DATASET ENTRIES
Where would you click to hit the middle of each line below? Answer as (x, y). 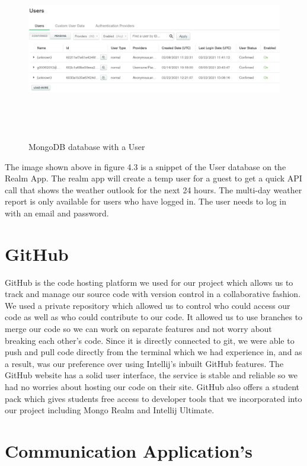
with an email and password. (57, 213)
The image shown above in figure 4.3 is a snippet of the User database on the (145, 166)
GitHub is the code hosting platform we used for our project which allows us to (149, 282)
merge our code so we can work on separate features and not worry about (138, 329)
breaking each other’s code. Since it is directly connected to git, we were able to (150, 340)
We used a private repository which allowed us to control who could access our (148, 305)
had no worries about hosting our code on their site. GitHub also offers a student (152, 386)
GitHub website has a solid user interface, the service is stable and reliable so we (151, 375)
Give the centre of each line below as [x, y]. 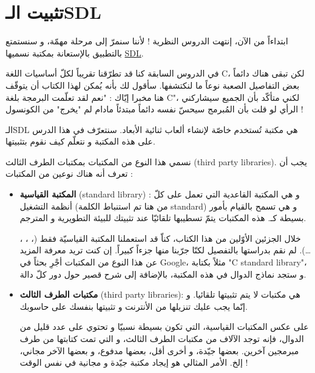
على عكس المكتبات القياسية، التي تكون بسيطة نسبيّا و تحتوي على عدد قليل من [164, 327]
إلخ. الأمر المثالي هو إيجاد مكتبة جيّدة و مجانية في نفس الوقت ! [134, 362]
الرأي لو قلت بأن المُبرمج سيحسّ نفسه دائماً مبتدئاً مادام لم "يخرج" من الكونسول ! [154, 109]
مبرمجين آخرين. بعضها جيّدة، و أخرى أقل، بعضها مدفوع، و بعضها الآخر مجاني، [159, 350]
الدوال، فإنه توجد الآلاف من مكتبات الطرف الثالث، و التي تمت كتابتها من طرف [162, 338]
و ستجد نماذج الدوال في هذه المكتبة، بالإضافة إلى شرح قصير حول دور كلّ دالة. [163, 274]
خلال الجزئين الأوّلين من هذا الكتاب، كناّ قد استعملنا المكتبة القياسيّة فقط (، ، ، [160, 238]
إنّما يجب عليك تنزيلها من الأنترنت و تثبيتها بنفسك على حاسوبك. [134, 306]
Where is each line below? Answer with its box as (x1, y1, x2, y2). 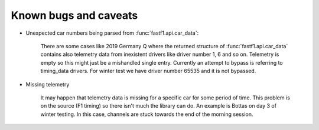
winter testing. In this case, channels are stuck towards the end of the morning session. (40, 111, 253, 118)
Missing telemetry (25, 81, 70, 88)
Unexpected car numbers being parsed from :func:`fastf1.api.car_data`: (25, 29, 199, 36)
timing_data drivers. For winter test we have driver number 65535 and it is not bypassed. (40, 68, 256, 75)
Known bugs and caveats (11, 9, 138, 22)
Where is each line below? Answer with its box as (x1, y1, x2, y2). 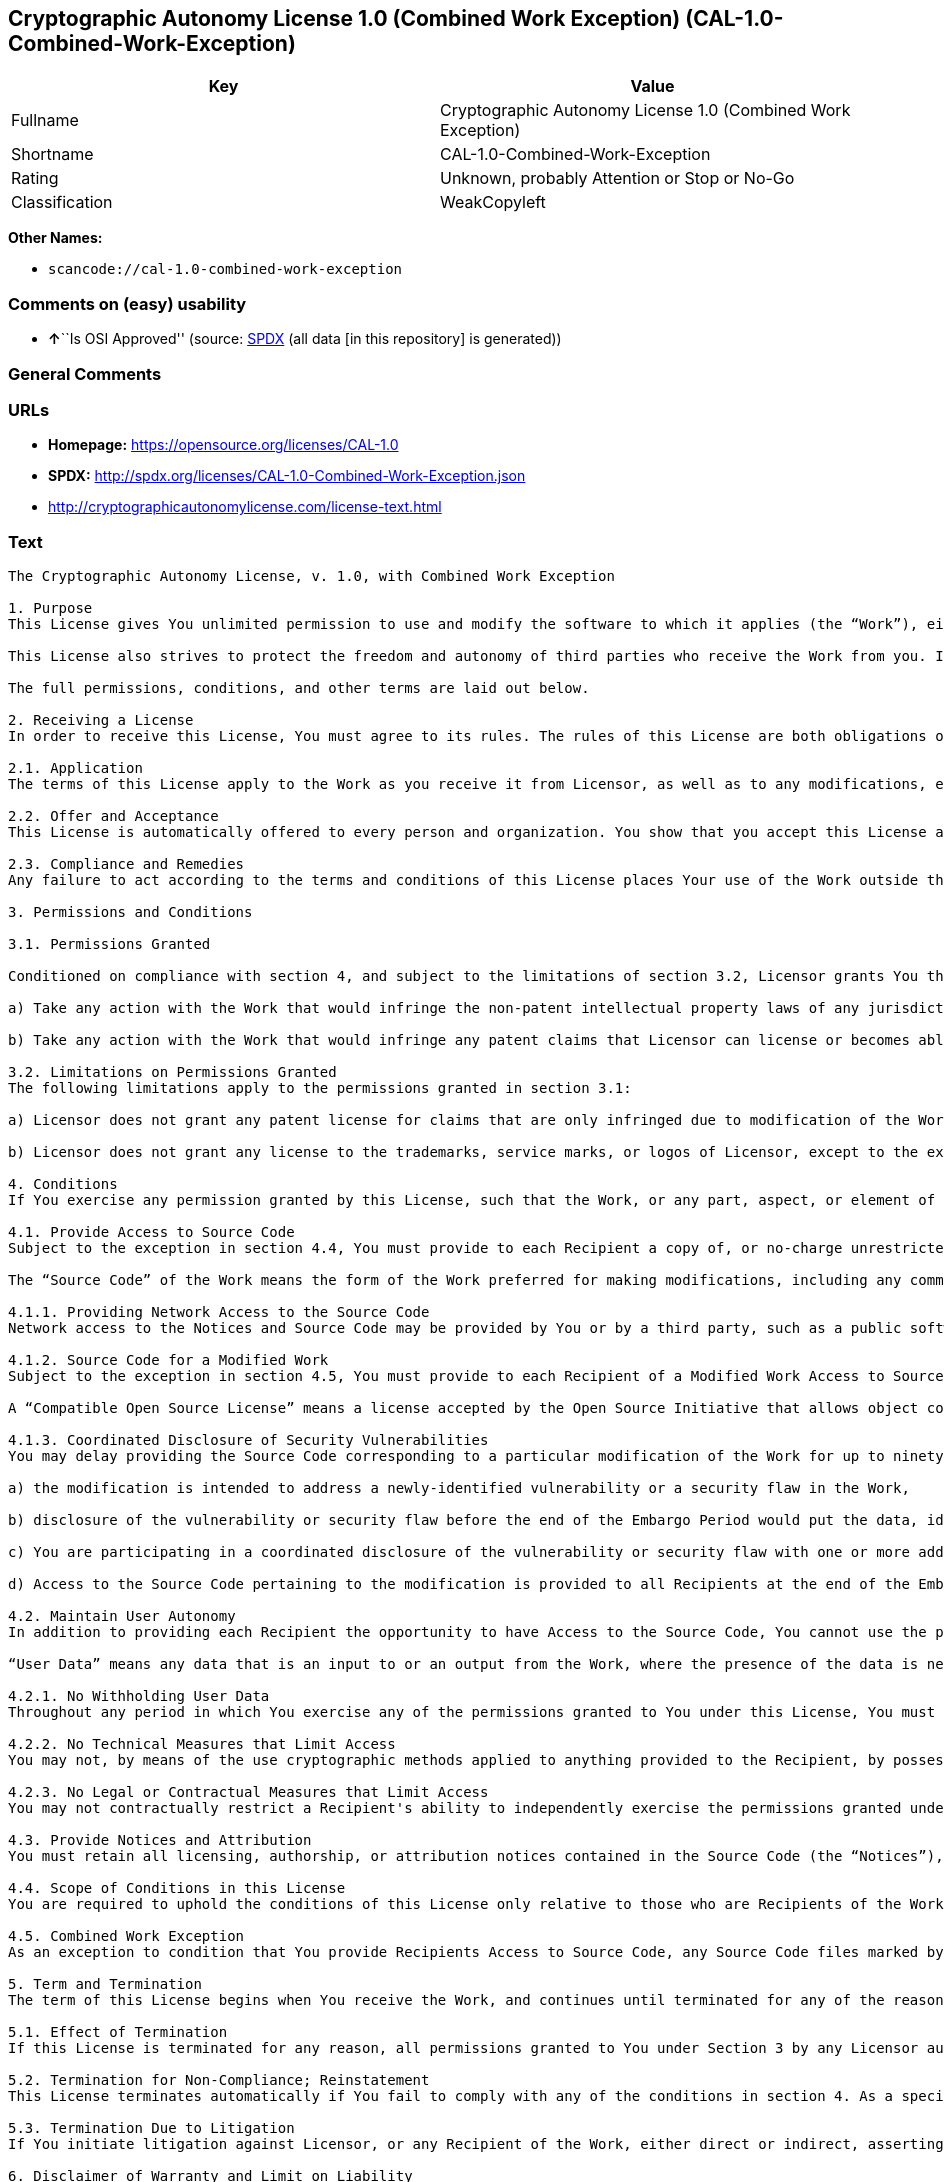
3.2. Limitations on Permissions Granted (8, 1064, 337, 1081)
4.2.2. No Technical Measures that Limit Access (8, 1736, 396, 1753)
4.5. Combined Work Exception (8, 1928, 245, 1945)
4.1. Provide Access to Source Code (8, 1224, 295, 1241)
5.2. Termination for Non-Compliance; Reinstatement (8, 2072, 430, 2089)
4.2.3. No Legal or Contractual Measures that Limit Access (8, 1784, 489, 1801)
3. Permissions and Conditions (8, 904, 253, 921)
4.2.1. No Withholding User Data (8, 1688, 270, 1705)

THE TASK
Leaving out the pictures, print each line of the records above from the first up to and including the one that contains "GitHub is the", exactly as written.

EXPECTED OUTPUT
Where would you click to hit the middle of each line below? Answer as (x, y). 
with an email and password. (57, 213)
The image shown above in figure 4.3 is a snippet of the User database on the (145, 166)
GitHub is the code hosting platform we used for our project which allows us to (149, 282)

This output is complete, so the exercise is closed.